Explanations for how fracturing works are often based more on the imaginations of experts than observations of the damage caused by hydraulic pressure.

A rare study that spent the tens of millions of dollars required to get a direct look at horizontal wells drilled in South Texas (URTEC 2670034) described its findings as “very different from the simple view of the stimulated reservoir volume commonly modeled or predicted with current fracture models.”

The paper added: “The absence of proppant on most of the hydraulic fractures indicates that proppant emplacement is quite different from idealized transport model predictions.” And, “The apparent side-by-side propagation of closely spaced, near parallel hydraulic fractures also differs from the output of currently accepted fracture models and may call into question the role of stress shadowing in hydraulic fracture propagation.”

When the paper was delivered at the Unconventional Resources Technology Conference (URTEC) last August, it generated a lot of buzz among experts starved for direct observations. This emerging area of study will be the topic of a panel discussion during the plenary session of the SPE Hydraulic Fracturing Technology Conference, which is being held this week in The Woodlands.

Since the 2014 test in the Eagle Ford, a lot has changed as the center of the unconventional universe has shifted to the Permian Basin, where a research consortium of oil companies with government support has created a hydraulic fracturing test facility to observe fracturing on a well pad there.

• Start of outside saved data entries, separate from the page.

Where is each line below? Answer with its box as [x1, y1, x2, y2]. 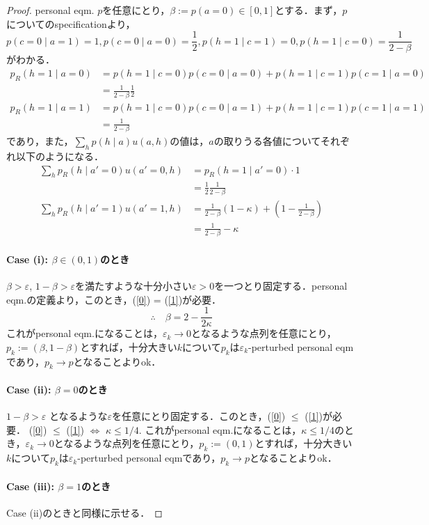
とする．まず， [275, 3, 343, 17]
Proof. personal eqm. [6, 3, 95, 17]
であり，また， [6, 134, 74, 148]
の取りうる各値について [213, 134, 321, 148]
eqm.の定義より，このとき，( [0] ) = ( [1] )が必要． [6, 292, 222, 306]
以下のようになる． [15, 149, 104, 164]
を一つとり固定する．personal [214, 278, 348, 292]
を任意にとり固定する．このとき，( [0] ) [112, 409, 286, 423]
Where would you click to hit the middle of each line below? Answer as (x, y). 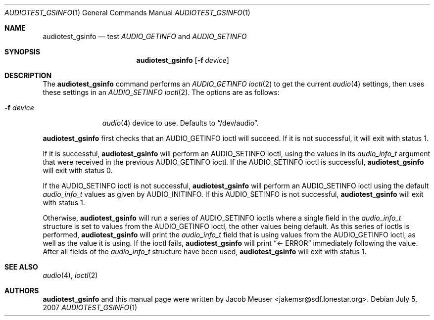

It offers a look at how fracturing is done now in the industry’s hottest play, and is also likely to add to the questions.

“Whenever we directly measure created hydraulic fractures or the stimulated reservoir volume, we are always surprised and our mental images are altered and begin to change,” said Kent Perry, executive director of the Gas Technology Institute, which is involved in the Permian Hydraulic Fracturing Test Site.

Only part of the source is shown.